NPC wrote back asking how much power and energy the
appellant would need. In order to ascertain the same, the
appellant engaged the services of an engineer. In due time,
a report was submitted to the NPC and, thereafter, the
appellant was apprised of the terms and conditions under
which the NPC would furnish power to it.
Conferences were then held between the representatives
of the appellant and the NPC, after which, a contract was
signed by them on 18 May 1961. Soon thereafter, the NPC
started the extension of its transmission line from
Dinalupihan, Bataan to Olongapo, Zambales. The NPC was
also able to acquire a suitable site for a substation in
Olongapo, with the help of the appellant.

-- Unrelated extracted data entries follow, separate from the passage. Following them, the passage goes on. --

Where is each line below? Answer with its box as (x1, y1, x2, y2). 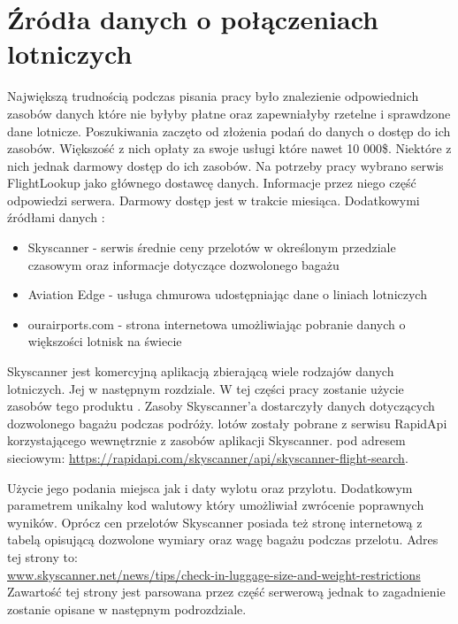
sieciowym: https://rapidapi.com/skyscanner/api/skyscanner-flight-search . (7, 449, 408, 466)
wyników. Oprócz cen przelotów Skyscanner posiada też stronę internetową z (7, 512, 423, 531)
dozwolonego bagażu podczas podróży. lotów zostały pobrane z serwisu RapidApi (7, 413, 447, 432)
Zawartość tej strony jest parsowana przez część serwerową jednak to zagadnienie (7, 582, 446, 601)
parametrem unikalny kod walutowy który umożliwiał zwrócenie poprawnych (7, 496, 424, 514)
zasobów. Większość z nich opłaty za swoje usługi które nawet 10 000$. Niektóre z (7, 139, 452, 158)
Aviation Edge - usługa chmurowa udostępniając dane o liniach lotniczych (27, 285, 427, 304)
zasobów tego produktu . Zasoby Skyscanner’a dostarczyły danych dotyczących (7, 397, 435, 415)
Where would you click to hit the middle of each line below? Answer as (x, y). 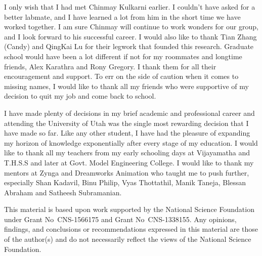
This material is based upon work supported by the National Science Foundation (129, 209)
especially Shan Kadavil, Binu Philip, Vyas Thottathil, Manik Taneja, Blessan (125, 182)
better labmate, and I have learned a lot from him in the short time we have (122, 16)
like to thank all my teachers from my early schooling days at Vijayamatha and (127, 153)
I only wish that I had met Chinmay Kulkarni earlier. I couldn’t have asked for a (130, 7)
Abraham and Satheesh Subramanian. (63, 192)
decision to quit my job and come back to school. (80, 96)
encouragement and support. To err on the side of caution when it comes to (121, 76)

On 23 November 1961, the Municipal Council of
Olongapo passed Resolution No. 52, permitting the
appellant to make use of or avail of its legislative franchise
with the municipality of Olongapo. In view thereof, the
appellant submitted a power distribution plan which was
approved by the District Engineer of Zambales and the
Municipal Council of Olongapo. The appellant then started
negotiations with the individual members of the Municipal
Council of Olongapo for the lease and eventual purchase of
the municipality's distribution lines, and, on 17 July 1962,
the Municipal Council, in Resolution No. 46, authorized the
disposal of the existing electric distribution system to
private parties through a public auction sale. The
municipal officials also agreed, in principle, to lease to the
appellant the said electric distribution system for a period
of one (1) year at a monthly rental of P5,000.00. However,
before the lease contract could be formalized, the municipal
mayor was replaced, and Resolution No. 46 was repealed
by Resolution No. 57. Then, on 4 September 1962,
Resolution No. 58 was approved wherein it was resolved
that the Municipality of Olongapo would maintain and
operate the electric and power system. Copies of the
resolutions were sent to the appellant for its information.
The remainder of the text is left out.